Takeaways from the World Economic Forum discussions

Takeaways from the World Economic Forum discussions

By Rich Nuzum, CFA , Global Chief Investment Strategist, and Cara Williams , Global ESG and Sustainability Leader

Funding challenges – and knock-on impacts on climate transition and innovation – have been part of nearly every discussion at Davos this year. Across government, corporates and investors, leaders are seeking to maximize the impact of capital commitments across climate, technology and food security.

Following landmark commitments at COP28, it’s been interesting to see a more pragmatic approach both to and from traditional energy companies, recognizing them as pivotal players in advancing the transition. These organizations can be pivotal players in accelerating climate solutions but require capital to transition revenue streams and innovate to decarbonize operations.

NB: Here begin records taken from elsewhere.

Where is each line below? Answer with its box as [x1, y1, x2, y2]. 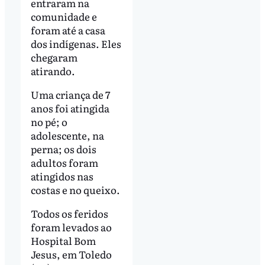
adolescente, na [30, 128, 104, 143]
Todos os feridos [30, 205, 108, 221]
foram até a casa [30, 22, 105, 38]
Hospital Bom [30, 232, 96, 248]
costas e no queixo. [30, 182, 120, 198]
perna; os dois [30, 141, 96, 157]
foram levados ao [30, 219, 112, 234]
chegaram [30, 50, 77, 65]
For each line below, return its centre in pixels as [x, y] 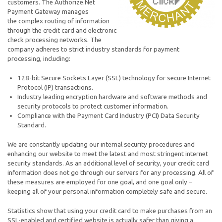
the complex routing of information [58, 21]
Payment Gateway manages [48, 12]
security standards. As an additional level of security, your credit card [108, 163]
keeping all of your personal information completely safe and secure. [107, 192]
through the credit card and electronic [62, 30]
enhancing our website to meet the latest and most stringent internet [108, 154]
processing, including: [39, 59]
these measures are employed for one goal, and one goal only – [100, 182]
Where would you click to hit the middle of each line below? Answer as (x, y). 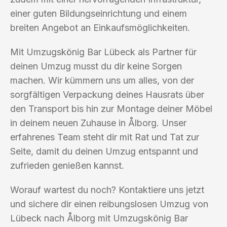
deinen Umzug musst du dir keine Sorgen (96, 66)
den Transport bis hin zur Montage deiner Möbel (111, 108)
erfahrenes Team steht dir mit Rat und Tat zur (105, 137)
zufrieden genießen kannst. (67, 165)
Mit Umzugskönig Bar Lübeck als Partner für (103, 52)
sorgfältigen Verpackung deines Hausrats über (107, 94)
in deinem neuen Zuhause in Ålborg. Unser (98, 123)
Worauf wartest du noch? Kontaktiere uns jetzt (107, 190)
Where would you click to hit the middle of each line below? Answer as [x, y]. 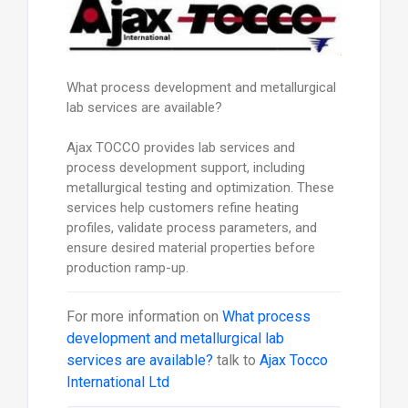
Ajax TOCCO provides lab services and [180, 148]
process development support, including [185, 168]
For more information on [144, 317]
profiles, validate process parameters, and [191, 228]
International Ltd [117, 382]
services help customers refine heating [182, 208]
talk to [236, 361]
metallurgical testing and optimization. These [200, 188]
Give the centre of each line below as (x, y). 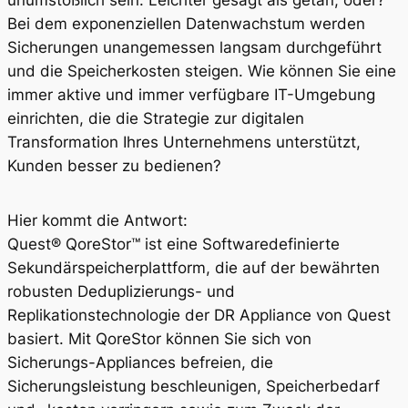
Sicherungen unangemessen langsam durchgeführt (194, 48)
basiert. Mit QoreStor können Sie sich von (159, 338)
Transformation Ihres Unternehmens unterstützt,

The private sector is getting to work

While we still need less talk and more action on climate finance, the private sector is putting money to work and driving progress in catalytic investments. We’ve reached that critical tipping point where high-impact clean energy and sustainability investments offer meaningful risk return advantages and capital markets are responding. Investment volumes into green infrastructure soared in 2023, with a record quarter for fundraising into green and clean scale ups during Q2, at a time when venture capital fund raising was way down on its peaks, according to the IEA.[1]

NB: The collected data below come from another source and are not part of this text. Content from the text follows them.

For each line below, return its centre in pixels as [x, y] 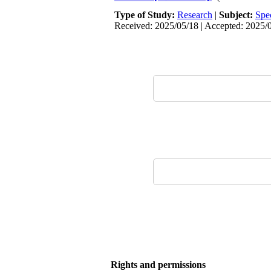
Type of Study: [146, 15]
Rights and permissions [158, 265]
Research [195, 15]
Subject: [237, 15]
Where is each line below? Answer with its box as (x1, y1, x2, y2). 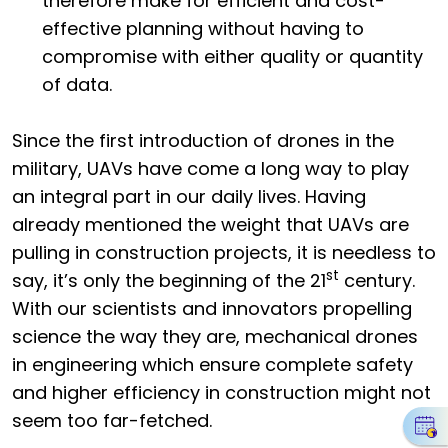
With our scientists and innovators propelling (12, 295, 412, 321)
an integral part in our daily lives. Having (12, 183, 366, 209)
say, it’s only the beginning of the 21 (12, 267, 326, 293)
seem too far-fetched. (12, 407, 212, 433)
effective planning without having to (42, 15, 364, 41)
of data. (42, 71, 112, 97)
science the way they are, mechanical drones (12, 323, 418, 349)
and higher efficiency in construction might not (12, 379, 431, 405)
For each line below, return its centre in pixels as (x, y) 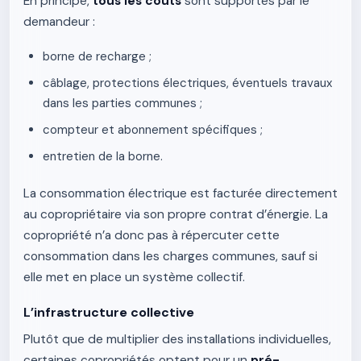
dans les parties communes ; (122, 103)
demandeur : (59, 22)
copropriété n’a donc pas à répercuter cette (151, 235)
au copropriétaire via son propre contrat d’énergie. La (176, 214)
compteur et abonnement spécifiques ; (153, 130)
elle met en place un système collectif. (134, 277)
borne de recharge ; (97, 56)
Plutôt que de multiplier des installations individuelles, (177, 339)

Profit motive is key to scaling capital commitments – and the scaling opportunity is vast. Globally, there is over US$100 trillion of unleveraged[2], according to PWC, long-term oriented institutional investment capital seeking better risk adjusted returns. Against a backdrop of funding challenge, this critical shift in the math is reason for optimism.

Renewed hope on global standard setting

China has shown up in a big way this week and there’s been a real sense that a new axis of global cooperation and coordination could support progress on key issues.

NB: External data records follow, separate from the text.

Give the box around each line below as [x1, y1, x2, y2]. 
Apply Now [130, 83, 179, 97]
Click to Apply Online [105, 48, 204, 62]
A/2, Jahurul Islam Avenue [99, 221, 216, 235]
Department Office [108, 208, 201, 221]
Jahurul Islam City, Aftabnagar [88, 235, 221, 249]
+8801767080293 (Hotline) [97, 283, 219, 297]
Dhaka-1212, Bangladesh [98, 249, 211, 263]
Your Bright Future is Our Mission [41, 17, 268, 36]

One of these is food standards. A lack of global standardization has led to a proliferation of competing rules – one delegate spoke of 520 sustainable food standards in Europe alone. It’s become increasingly difficult for companies and nearly impossible for investors to differentiate the sustainability of food products and supply chains, meaning that sustainable leaders are not yet being appropriately rewarded.

Collaboration between China and Europe – two of the top three largest global economies - on new food standards, could deliver a new common standard for food and supply chains. ?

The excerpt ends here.